(Saved entries)

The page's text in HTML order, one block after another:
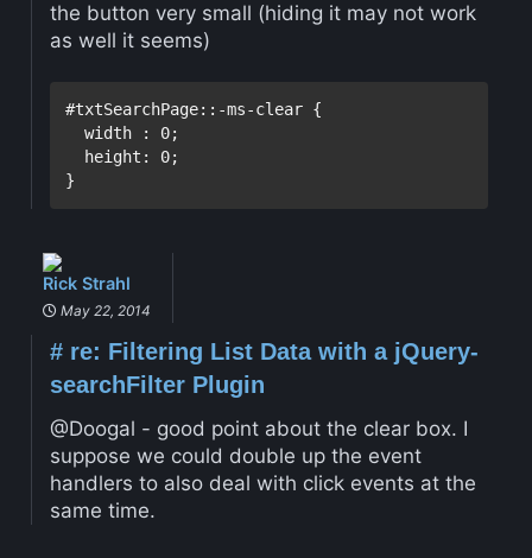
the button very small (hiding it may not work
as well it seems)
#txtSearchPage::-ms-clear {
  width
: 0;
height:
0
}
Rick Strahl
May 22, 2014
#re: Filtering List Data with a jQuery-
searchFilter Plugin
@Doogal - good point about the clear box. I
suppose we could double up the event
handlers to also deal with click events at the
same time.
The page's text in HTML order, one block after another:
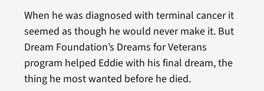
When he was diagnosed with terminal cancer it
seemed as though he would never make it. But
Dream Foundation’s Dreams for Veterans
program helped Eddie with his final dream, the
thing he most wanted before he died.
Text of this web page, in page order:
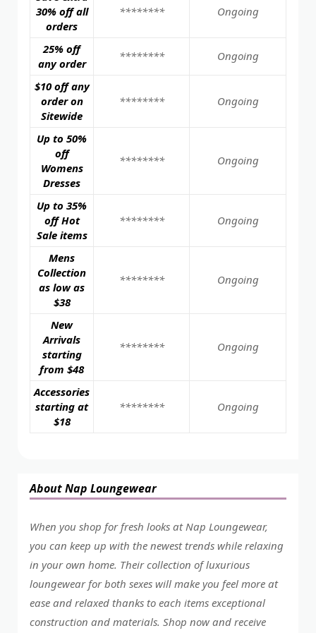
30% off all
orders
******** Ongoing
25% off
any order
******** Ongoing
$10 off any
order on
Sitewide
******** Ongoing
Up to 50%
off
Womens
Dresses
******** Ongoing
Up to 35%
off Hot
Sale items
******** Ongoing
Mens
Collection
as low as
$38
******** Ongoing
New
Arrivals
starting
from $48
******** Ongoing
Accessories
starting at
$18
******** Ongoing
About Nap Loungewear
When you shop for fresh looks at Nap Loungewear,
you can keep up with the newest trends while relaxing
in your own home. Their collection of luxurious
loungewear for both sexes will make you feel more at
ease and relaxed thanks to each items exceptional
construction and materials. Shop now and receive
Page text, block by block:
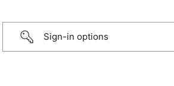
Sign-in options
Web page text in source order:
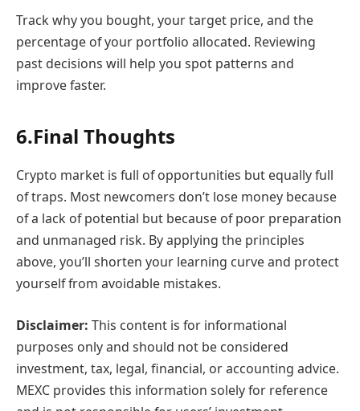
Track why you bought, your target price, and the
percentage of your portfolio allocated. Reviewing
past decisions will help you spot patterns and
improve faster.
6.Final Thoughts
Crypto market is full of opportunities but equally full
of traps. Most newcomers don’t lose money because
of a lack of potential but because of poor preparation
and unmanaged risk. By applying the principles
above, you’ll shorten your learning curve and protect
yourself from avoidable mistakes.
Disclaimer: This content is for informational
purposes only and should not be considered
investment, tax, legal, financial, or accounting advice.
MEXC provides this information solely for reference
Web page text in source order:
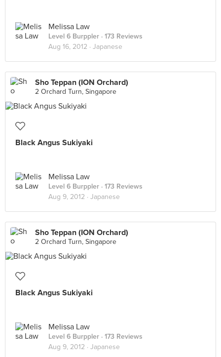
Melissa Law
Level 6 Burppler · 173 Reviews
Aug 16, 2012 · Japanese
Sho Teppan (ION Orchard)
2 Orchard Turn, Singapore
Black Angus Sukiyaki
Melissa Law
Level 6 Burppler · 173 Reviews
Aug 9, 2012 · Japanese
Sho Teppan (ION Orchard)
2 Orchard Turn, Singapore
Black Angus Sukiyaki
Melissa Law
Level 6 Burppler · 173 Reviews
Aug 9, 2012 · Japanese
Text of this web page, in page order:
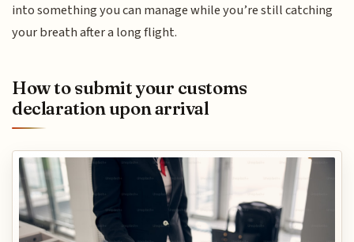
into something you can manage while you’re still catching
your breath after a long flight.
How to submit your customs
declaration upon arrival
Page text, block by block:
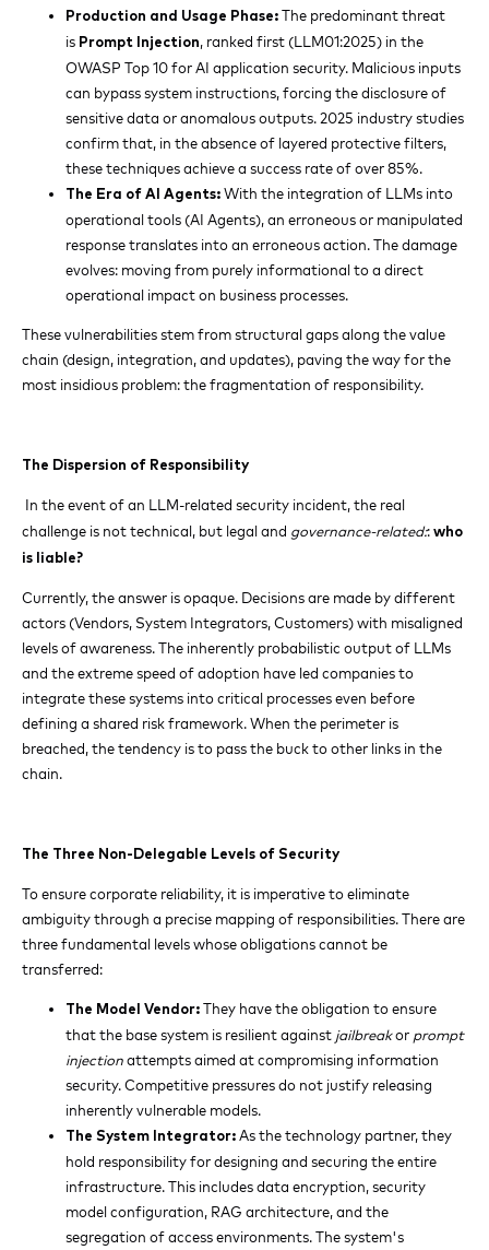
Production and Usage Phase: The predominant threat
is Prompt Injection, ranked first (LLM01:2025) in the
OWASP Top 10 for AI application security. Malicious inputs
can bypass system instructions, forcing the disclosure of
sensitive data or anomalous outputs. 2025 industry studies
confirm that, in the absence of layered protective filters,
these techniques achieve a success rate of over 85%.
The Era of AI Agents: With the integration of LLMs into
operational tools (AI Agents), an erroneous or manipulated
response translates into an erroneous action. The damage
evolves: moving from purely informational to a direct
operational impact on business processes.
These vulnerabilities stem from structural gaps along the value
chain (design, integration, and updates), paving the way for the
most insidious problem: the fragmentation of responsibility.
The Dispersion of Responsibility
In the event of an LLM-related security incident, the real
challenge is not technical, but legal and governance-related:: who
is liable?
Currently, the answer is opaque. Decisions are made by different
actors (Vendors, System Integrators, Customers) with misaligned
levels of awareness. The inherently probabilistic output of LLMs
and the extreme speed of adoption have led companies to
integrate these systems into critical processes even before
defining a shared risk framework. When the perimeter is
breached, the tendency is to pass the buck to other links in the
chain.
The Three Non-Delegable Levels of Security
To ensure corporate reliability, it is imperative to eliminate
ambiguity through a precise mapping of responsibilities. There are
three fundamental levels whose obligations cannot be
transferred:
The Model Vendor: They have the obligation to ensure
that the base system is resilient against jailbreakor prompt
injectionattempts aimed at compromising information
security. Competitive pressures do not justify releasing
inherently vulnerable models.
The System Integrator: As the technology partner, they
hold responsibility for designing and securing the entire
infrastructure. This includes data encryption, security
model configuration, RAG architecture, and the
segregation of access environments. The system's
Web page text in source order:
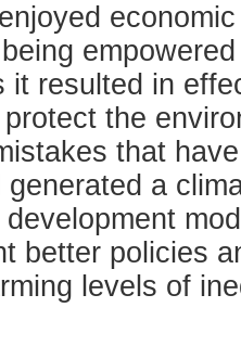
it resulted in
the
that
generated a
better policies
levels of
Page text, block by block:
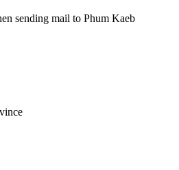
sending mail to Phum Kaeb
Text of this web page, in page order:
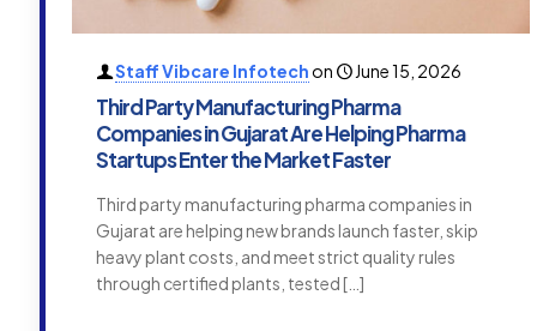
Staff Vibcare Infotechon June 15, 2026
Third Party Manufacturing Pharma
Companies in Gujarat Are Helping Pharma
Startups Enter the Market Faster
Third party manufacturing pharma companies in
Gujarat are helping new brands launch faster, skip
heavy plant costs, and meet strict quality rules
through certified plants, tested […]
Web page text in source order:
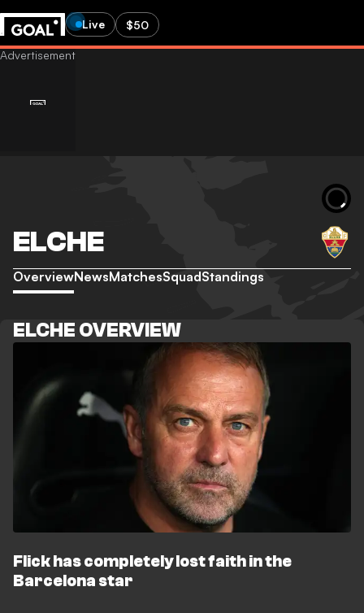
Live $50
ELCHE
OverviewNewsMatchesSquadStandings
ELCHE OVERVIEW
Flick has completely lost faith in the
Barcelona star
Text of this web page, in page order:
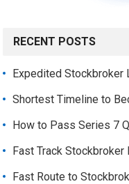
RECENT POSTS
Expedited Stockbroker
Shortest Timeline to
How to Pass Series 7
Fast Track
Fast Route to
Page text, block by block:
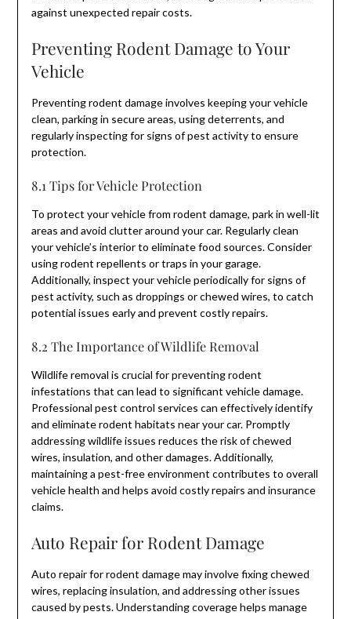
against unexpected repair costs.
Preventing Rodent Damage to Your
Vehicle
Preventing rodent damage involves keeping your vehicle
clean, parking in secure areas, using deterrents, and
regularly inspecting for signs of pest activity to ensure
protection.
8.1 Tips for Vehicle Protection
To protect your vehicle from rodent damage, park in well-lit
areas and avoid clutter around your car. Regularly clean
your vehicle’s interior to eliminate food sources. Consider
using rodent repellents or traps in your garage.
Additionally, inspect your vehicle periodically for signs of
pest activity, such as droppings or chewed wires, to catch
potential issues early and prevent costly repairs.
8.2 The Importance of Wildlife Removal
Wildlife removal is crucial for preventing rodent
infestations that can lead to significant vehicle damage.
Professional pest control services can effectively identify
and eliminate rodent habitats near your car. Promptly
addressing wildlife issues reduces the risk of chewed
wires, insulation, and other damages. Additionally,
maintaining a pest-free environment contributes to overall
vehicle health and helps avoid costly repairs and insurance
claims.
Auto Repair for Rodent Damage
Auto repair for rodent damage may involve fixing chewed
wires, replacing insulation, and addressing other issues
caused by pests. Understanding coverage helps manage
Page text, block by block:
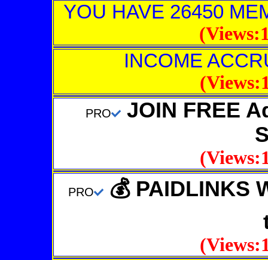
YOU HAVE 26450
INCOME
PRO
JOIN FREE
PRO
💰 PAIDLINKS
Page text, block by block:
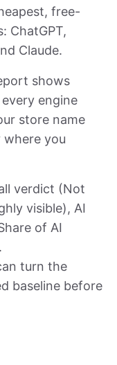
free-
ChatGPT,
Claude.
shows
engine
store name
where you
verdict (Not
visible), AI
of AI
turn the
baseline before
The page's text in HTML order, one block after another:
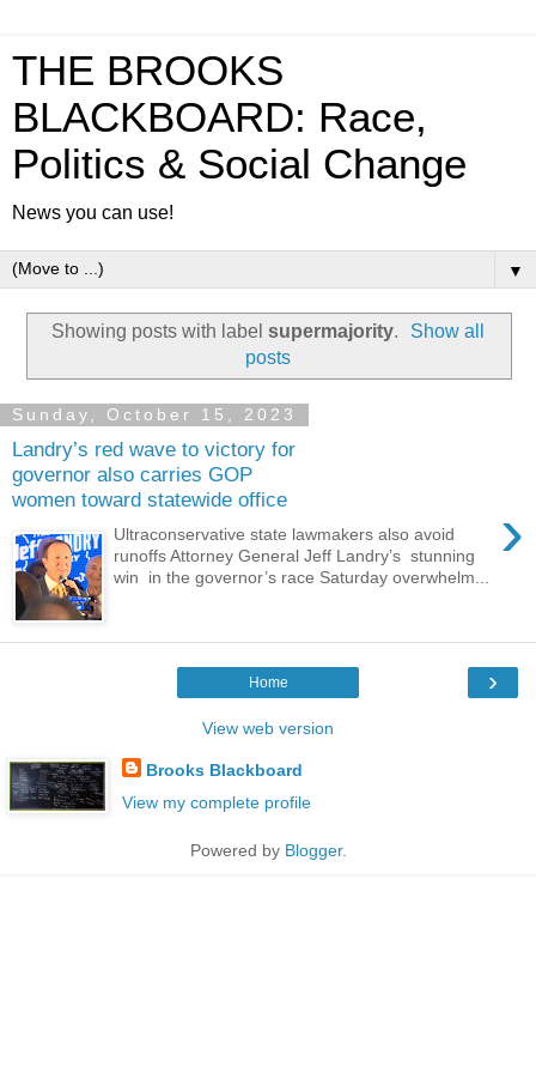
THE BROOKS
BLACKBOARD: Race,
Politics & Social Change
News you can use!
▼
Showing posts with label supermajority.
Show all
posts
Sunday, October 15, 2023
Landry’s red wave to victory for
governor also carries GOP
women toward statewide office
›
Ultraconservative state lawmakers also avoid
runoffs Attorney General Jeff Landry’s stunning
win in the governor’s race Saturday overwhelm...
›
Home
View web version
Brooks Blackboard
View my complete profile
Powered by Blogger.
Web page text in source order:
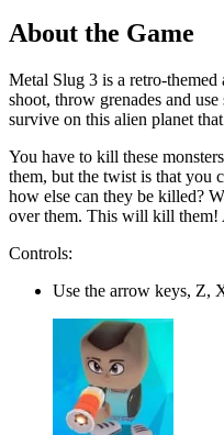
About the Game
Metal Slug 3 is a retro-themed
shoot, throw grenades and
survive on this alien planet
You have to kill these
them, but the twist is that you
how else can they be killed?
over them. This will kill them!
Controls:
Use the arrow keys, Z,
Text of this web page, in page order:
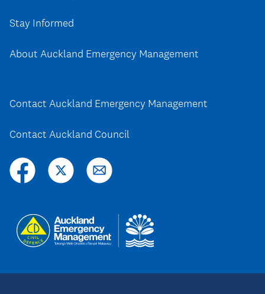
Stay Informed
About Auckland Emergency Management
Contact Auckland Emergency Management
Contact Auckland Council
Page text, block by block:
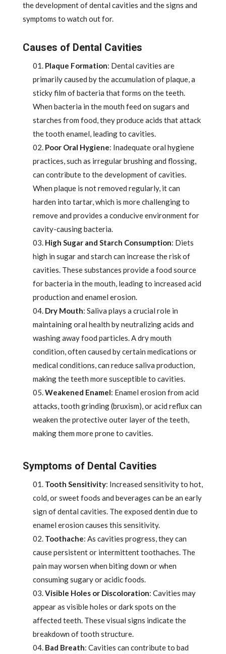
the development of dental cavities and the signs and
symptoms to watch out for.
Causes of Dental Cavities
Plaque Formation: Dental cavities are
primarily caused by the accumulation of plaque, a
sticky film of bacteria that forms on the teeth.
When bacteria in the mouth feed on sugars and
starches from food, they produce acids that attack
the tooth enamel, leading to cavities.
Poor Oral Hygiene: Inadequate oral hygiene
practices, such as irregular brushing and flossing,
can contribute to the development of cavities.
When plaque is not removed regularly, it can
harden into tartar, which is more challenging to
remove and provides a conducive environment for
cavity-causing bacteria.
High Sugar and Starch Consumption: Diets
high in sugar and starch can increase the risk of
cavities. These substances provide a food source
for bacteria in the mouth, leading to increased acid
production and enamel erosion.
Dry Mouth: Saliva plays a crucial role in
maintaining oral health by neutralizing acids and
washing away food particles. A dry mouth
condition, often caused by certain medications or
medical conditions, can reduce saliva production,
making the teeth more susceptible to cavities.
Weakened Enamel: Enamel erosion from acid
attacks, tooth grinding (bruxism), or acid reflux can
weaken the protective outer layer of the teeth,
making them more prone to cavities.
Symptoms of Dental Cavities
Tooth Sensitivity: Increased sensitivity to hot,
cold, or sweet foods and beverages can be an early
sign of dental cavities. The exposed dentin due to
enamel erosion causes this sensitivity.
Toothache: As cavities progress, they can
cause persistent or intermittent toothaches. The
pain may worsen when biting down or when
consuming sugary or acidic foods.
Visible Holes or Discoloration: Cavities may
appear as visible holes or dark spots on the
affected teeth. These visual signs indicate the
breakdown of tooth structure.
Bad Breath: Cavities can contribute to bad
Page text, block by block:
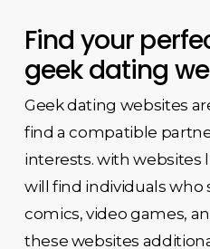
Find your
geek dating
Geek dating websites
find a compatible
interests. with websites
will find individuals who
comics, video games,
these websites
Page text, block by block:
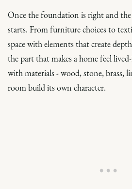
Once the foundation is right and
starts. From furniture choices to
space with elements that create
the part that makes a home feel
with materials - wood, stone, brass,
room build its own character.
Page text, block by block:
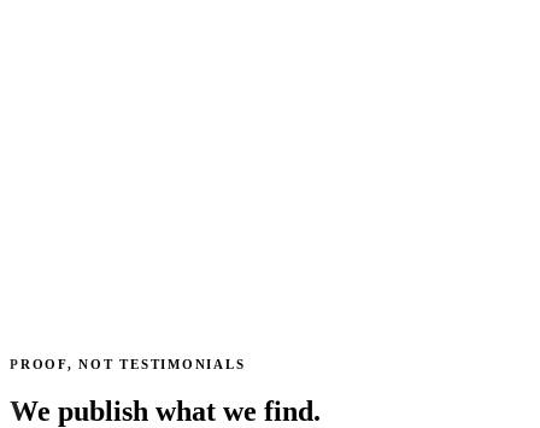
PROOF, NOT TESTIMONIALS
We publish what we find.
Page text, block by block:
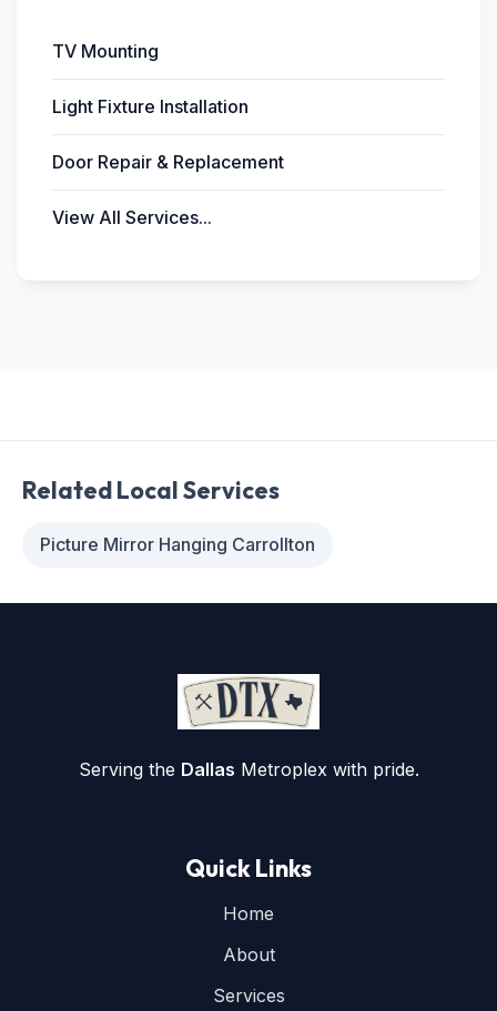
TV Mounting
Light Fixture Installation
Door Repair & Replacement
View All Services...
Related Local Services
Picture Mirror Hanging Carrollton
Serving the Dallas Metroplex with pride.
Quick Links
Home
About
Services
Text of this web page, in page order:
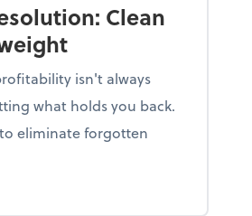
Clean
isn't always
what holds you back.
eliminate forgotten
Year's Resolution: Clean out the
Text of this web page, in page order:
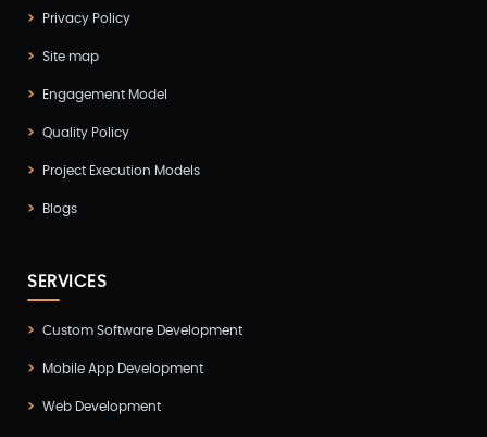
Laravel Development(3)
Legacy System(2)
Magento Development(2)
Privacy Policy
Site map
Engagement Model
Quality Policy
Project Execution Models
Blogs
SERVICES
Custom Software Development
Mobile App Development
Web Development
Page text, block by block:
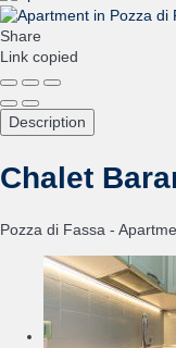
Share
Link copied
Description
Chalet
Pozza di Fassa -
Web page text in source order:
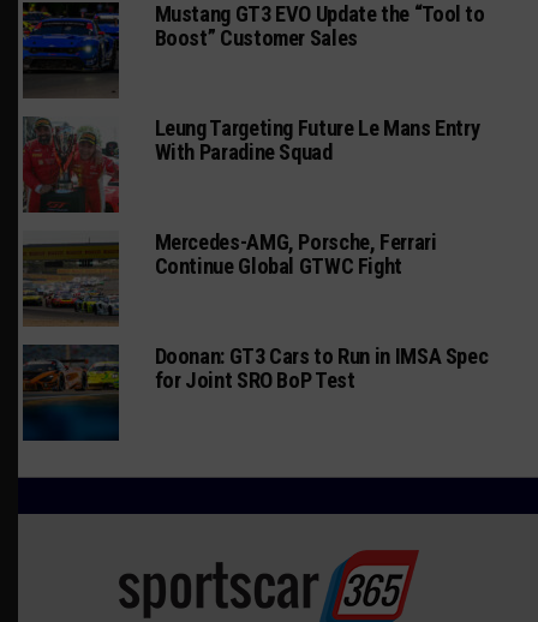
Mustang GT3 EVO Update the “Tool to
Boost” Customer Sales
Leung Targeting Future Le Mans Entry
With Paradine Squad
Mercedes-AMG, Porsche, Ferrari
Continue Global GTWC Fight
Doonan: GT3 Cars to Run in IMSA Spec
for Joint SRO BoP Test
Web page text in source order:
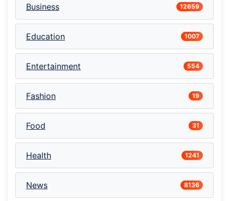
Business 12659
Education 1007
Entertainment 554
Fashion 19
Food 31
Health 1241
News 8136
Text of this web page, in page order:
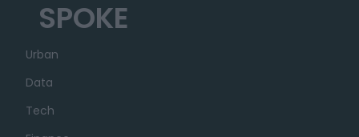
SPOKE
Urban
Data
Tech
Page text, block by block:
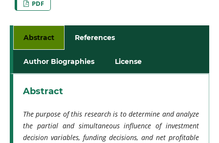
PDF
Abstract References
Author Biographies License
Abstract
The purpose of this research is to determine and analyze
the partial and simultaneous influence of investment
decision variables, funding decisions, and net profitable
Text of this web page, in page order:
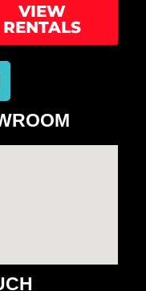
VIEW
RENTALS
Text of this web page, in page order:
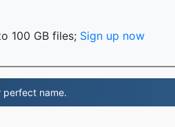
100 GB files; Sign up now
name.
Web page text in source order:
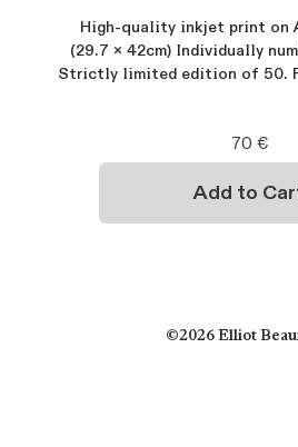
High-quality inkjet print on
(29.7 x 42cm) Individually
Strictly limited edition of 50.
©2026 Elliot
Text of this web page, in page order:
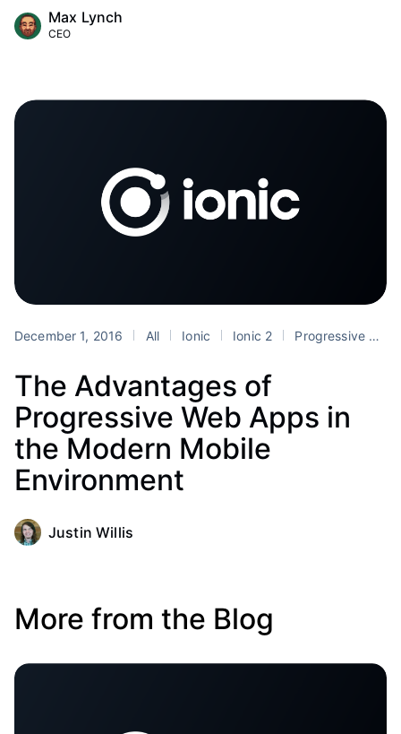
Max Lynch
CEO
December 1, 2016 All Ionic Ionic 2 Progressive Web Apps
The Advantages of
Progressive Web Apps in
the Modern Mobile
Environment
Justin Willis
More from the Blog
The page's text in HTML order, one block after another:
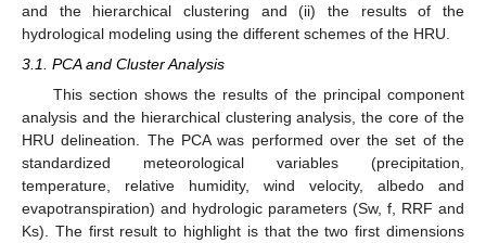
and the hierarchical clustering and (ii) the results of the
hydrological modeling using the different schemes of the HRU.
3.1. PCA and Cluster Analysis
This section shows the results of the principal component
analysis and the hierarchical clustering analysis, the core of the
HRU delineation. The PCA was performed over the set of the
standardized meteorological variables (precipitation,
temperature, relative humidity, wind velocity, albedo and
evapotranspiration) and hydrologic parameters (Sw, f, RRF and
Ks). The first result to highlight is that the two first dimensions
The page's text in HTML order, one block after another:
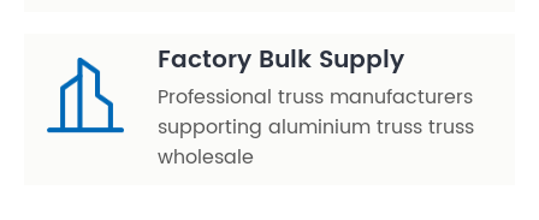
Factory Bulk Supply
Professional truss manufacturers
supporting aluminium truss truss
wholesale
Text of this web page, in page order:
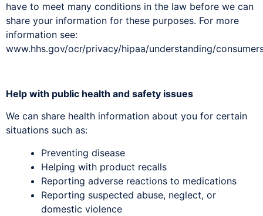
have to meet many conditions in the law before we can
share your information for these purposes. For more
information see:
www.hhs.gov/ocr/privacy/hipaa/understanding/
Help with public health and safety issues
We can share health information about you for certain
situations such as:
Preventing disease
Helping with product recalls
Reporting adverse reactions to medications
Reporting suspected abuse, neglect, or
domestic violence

> [What you should do] Give again the stretch of lines above from the one with "for bacteria in" through the one with "interests. with websites", both ends kept, and copy no pictures.

> [Your response]
for bacteria in the mouth, leading to increased acid
production and enamel erosion.
Dry Mouth: Saliva plays a crucial role in
maintaining oral health by neutralizing acids and
washing away food particles. A dry mouth
condition, often caused by certain medications or
medical conditions, can reduce saliva production,
making the teeth more susceptible to cavities.
Weakened Enamel: Enamel erosion from acid
attacks, tooth grinding (bruxism), or acid reflux can
weaken the protective outer layer of the teeth,
making them more prone to cavities.
Symptoms of Dental Cavities
Tooth Sensitivity: Increased sensitivity to hot,
cold, or sweet foods and beverages can be an early
sign of dental cavities. The exposed dentin due to
enamel erosion causes this sensitivity.
Toothache: As cavities progress, they can
cause persistent or intermittent toothaches. The
pain may worsen when biting down or when
consuming sugary or acidic foods.
Visible Holes or Discoloration: Cavities may
appear as visible holes or dark spots on the
affected teeth. These visual signs indicate the
breakdown of tooth structure.
Bad Breath: Cavities can contribute to bad
Page text, block by block:
Find your
geek dating
Geek dating websites
find a compatible
interests. with websites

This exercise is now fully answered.